Song of Solomon 1:1. The song of songs — The most excellent of all songs. And so this might well be called, whether we consider the author of it, who was a great prince, and the wisest of all mortal men; or the subject of it, which is not Solomon, but a greater than Solomon, even Christ, and his marriage with the church; or the matter of it, which is most lofty, containing in it the noblest of all the mysteries contained either in the Old or the New Testament; most pious and pathetical, breathing forth the hottest flames of love between Christ and his people, most sweet and comfortable, and useful to all that read it with serious and Christian eyes.

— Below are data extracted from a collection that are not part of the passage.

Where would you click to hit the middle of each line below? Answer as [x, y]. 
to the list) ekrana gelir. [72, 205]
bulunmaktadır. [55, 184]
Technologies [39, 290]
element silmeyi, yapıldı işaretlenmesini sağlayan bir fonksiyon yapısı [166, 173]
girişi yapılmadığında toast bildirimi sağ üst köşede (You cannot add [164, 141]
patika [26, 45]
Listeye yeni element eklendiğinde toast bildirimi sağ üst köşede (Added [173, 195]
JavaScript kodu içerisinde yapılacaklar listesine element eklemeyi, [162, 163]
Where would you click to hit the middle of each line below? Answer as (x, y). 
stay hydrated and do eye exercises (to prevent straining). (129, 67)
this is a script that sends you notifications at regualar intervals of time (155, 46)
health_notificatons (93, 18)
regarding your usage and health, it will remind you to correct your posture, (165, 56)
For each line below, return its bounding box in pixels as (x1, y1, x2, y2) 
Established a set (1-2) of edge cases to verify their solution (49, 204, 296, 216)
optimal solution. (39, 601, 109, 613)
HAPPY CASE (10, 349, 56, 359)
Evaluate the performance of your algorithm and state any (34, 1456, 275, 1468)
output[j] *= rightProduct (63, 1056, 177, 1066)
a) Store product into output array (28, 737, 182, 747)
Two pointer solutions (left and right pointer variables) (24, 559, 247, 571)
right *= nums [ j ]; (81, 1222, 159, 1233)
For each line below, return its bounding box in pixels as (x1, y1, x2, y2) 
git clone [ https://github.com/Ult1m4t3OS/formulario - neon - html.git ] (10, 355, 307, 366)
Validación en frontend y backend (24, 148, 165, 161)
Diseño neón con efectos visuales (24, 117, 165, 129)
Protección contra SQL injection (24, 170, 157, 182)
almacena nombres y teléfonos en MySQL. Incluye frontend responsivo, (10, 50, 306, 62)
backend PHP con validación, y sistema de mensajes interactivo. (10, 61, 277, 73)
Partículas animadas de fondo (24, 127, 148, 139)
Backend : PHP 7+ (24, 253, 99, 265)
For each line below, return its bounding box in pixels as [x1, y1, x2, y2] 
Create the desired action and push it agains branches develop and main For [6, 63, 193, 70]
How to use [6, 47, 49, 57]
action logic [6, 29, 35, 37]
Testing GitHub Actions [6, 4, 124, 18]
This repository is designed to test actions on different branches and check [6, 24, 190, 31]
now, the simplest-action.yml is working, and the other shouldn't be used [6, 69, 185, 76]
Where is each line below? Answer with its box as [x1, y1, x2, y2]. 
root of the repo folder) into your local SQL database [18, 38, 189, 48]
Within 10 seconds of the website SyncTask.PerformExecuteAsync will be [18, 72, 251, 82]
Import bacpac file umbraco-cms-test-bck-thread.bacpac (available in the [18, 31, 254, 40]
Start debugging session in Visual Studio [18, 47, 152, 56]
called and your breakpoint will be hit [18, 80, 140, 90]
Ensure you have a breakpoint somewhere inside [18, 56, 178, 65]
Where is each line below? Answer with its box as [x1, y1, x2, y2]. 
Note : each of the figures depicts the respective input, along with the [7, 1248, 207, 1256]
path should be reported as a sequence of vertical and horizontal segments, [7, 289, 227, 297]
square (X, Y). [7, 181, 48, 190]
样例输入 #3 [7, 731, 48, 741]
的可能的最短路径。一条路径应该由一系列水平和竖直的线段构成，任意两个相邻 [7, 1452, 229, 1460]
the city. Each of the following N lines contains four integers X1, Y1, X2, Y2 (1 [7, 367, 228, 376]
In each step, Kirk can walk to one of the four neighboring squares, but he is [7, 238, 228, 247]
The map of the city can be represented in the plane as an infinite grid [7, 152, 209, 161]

Song of Solomon 1:2. Let him kiss me — The beginning is abrupt; but is suitable to, and usual in, writings of this nature, wherein things are not related in a historical and exquisite order, but that which was first done is brought in, as it were, accidentally, after many other passages; as we see in Homer, and Virgil, and others. These are the words of the spouse, wherein she breathes forth her passionate love to the bridegroom, whom she does not name; because it was needless, as being so well known to the persons to whom she speaks, and being the only person who was continually in her thoughts. By kisses, the usual tokens of love and good-will, she means the communications of his love and favour, his graces and comforts breathed into her from the Spirit of Christ. Thy love — This sudden change of the person is frequent in pathetic discourses. First she speaks of him as absent, but speedily grows into more acquaintance with him, and by ardent desire and faith, embraces him as present. Is better than wine — Than the most delicious meat or drink, or than all sensual delights, one kind being put for all.
Song of Solomon 1:3. Because of the savour of thy good ointments — Because of those excellent gifts and graces of God’s Spirit wherewith thou art replenished; thy name — Thy fame or report, the very mention of thee, and all those things by which thou makest thyself known to men; thy word, particularly thine offers of pardon and salvation to sinners; and all thy works, especially that great work of redemption; is as ointment poured forth — Is most acceptable and refreshing. Therefore do the virgins love thee — Called the companions of the bride, Psalms 45:14; particular believers, who are called virgins, 2 Corinthians 11:2; Revelation 14:4; who have their senses exercised, to perceive this sweetness and fulness of Christ.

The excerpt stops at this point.